- **About this task**
Once you reach the line containing "06/15/2026/ Spring Valley EDA News" in the data below, restate each line word for word up to and including the one containing "the sofa. You".

(Exercise input Opens)

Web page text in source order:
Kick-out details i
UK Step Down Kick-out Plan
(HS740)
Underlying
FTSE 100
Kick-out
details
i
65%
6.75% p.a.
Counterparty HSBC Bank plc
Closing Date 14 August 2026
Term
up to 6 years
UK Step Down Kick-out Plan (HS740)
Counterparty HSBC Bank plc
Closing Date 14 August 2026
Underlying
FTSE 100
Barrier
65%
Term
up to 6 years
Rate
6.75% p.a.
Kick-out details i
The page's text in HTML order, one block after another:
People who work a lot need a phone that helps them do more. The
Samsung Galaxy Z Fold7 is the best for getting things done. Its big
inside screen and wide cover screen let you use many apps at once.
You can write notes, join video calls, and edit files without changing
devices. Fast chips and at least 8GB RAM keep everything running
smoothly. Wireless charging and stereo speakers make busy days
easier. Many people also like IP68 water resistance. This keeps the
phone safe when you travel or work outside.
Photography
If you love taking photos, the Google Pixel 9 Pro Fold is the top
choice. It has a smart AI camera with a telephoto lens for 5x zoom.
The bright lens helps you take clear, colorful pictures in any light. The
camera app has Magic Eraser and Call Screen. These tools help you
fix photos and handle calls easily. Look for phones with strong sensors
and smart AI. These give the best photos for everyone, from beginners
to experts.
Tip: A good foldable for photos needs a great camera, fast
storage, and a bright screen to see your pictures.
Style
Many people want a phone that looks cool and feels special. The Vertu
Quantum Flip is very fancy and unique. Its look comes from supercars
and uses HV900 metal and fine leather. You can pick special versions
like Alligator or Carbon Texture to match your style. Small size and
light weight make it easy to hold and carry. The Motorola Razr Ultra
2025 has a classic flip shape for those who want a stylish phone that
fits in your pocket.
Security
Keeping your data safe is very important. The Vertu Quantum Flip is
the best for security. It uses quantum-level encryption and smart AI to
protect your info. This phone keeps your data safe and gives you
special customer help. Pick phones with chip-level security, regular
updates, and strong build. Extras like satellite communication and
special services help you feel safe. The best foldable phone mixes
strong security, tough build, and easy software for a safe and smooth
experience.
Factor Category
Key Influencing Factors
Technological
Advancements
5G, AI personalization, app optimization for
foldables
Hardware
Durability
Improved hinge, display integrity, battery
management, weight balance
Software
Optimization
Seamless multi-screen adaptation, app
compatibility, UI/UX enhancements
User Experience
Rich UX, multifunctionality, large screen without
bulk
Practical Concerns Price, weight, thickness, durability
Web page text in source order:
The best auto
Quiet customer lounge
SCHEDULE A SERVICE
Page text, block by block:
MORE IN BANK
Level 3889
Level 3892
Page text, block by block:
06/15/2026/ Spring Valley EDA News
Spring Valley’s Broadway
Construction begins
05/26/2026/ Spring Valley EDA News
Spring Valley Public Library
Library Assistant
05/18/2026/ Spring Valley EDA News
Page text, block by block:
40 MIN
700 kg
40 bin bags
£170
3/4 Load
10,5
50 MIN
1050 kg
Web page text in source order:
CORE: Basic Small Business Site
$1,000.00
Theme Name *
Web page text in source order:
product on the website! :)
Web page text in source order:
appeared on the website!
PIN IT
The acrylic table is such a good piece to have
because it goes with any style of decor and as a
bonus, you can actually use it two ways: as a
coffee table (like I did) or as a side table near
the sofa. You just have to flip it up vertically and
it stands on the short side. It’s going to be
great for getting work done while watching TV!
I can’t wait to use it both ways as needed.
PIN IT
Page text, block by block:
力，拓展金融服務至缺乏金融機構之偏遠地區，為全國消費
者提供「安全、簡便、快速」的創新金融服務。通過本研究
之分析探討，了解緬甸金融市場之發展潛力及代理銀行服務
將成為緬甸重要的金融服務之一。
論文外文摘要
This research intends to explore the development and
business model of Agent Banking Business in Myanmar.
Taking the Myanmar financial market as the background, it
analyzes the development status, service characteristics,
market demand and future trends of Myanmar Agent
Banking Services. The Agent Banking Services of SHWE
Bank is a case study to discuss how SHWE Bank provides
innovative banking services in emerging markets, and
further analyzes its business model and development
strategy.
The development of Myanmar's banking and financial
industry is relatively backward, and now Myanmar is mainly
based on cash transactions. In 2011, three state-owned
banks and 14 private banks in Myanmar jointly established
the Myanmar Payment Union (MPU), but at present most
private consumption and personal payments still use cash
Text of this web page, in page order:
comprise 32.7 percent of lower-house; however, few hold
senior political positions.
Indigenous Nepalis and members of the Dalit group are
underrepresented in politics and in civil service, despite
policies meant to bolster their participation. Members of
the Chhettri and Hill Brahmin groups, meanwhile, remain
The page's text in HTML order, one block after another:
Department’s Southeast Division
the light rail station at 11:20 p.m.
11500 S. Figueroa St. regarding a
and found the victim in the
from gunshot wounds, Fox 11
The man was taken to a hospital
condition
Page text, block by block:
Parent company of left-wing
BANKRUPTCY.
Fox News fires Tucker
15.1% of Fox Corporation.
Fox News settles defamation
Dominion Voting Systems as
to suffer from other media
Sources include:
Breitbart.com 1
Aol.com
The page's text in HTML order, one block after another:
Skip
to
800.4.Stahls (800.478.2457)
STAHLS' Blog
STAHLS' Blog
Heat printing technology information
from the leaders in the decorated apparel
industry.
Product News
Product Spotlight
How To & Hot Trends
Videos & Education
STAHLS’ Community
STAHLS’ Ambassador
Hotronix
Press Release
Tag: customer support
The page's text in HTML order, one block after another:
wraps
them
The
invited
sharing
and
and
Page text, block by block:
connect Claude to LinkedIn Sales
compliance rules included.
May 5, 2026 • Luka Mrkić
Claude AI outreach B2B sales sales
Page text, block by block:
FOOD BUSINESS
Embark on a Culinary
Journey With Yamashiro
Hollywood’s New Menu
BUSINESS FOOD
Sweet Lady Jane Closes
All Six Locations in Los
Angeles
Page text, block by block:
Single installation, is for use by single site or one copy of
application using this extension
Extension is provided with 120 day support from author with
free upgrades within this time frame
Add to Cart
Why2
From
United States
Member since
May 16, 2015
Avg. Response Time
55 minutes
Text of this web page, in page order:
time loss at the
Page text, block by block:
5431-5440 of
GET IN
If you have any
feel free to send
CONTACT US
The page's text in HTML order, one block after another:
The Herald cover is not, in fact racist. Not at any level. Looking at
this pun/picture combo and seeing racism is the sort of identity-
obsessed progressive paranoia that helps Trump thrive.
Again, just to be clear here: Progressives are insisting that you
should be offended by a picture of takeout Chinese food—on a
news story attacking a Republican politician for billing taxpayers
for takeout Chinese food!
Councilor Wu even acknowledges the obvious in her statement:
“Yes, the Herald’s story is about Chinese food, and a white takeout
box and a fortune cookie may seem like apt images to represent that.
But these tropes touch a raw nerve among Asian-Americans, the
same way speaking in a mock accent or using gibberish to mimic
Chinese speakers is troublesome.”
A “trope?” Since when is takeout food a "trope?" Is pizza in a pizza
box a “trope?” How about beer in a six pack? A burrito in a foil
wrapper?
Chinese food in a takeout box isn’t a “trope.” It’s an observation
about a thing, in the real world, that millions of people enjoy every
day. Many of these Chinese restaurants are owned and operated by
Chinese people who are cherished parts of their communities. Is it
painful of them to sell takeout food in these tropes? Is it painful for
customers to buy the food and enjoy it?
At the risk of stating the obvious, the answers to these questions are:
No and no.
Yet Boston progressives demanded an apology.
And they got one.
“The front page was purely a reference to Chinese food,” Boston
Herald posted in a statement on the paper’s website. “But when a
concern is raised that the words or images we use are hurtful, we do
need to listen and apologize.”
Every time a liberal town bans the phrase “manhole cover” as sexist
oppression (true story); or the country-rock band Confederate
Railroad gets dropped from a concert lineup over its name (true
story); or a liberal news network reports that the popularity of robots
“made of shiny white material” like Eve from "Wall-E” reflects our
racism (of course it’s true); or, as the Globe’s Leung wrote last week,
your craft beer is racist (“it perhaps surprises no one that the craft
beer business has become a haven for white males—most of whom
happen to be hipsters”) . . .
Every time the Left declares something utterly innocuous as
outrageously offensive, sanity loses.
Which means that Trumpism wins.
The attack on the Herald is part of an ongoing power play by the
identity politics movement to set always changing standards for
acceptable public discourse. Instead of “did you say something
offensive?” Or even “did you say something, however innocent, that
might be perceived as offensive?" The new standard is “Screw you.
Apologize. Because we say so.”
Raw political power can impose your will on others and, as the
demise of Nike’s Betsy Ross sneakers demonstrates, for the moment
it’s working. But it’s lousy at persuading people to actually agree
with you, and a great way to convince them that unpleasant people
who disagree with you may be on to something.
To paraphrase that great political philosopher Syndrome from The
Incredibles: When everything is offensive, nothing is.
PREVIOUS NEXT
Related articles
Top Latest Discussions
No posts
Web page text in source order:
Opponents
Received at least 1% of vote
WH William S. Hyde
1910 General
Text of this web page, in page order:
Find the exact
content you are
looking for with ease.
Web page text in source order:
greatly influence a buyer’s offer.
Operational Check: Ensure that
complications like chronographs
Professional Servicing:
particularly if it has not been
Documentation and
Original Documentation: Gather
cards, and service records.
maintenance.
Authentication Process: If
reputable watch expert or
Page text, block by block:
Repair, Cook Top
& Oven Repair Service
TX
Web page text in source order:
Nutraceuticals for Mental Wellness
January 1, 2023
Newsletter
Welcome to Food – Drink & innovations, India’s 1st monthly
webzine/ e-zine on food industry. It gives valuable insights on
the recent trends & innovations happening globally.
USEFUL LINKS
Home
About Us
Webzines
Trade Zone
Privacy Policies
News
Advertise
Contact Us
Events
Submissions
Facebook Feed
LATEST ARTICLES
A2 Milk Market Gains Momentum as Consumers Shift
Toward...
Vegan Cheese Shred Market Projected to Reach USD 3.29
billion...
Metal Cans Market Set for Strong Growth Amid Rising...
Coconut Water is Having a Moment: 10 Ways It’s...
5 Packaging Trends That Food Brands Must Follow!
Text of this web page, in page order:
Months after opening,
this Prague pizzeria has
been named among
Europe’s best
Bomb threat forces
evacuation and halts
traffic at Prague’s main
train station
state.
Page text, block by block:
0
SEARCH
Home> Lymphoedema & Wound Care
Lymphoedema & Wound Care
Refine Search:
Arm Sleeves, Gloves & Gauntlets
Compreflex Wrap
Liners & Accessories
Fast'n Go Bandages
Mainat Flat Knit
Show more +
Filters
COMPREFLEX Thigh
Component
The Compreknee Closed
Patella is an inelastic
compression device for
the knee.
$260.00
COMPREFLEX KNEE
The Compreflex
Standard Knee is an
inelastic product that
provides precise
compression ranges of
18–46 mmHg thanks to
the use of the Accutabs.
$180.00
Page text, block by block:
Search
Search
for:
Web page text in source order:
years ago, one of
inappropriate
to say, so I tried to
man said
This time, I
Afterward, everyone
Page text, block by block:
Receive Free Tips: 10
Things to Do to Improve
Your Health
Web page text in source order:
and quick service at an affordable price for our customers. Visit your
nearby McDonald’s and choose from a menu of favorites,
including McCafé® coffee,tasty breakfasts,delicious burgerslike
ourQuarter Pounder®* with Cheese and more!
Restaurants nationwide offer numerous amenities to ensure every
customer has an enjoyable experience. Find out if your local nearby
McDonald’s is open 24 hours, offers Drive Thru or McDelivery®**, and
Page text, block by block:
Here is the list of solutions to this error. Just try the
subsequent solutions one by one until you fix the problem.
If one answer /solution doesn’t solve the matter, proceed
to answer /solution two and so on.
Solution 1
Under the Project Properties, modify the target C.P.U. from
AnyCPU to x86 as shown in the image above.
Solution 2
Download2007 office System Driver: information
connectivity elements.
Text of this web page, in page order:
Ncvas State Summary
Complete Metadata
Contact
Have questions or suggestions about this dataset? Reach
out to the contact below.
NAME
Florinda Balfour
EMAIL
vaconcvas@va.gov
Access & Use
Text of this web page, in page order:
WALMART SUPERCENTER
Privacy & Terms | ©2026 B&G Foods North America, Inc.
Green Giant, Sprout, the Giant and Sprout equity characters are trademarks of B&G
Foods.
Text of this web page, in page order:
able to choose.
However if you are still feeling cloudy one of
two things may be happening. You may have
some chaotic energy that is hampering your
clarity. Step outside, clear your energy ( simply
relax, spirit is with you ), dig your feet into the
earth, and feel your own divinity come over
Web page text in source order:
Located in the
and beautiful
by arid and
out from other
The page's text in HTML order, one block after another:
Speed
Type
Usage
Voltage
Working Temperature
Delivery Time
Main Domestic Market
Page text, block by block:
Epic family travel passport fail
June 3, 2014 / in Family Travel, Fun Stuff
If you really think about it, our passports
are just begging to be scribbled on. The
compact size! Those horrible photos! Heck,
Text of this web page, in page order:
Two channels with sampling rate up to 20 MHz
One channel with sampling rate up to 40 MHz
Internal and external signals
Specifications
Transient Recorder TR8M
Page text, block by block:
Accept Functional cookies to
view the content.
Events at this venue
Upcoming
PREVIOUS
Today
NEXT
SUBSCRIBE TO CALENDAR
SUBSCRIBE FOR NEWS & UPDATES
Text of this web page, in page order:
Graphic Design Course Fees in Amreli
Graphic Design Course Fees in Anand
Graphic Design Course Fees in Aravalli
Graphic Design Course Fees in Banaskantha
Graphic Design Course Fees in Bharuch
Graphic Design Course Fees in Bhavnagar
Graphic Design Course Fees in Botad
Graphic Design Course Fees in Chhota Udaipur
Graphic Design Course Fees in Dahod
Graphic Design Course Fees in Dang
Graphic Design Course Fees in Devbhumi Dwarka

(Exercise input Closes)

- **Problem solution**
06/15/2026/ Spring Valley EDA News
Spring Valley’s Broadway
Construction begins
05/26/2026/ Spring Valley EDA News
Spring Valley Public Library
Library Assistant
05/18/2026/ Spring Valley EDA News
Page text, block by block:
40 MIN
700 kg
40 bin bags
£170
3/4 Load
10,5
50 MIN
1050 kg
Web page text in source order:
CORE: Basic Small Business Site
$1,000.00
Theme Name *
Web page text in source order:
product on the website! :)
Web page text in source order:
appeared on the website!
PIN IT
The acrylic table is such a good piece to have
because it goes with any style of decor and as a
bonus, you can actually use it two ways: as a
coffee table (like I did) or as a side table near
the sofa. You just have to flip it up vertically and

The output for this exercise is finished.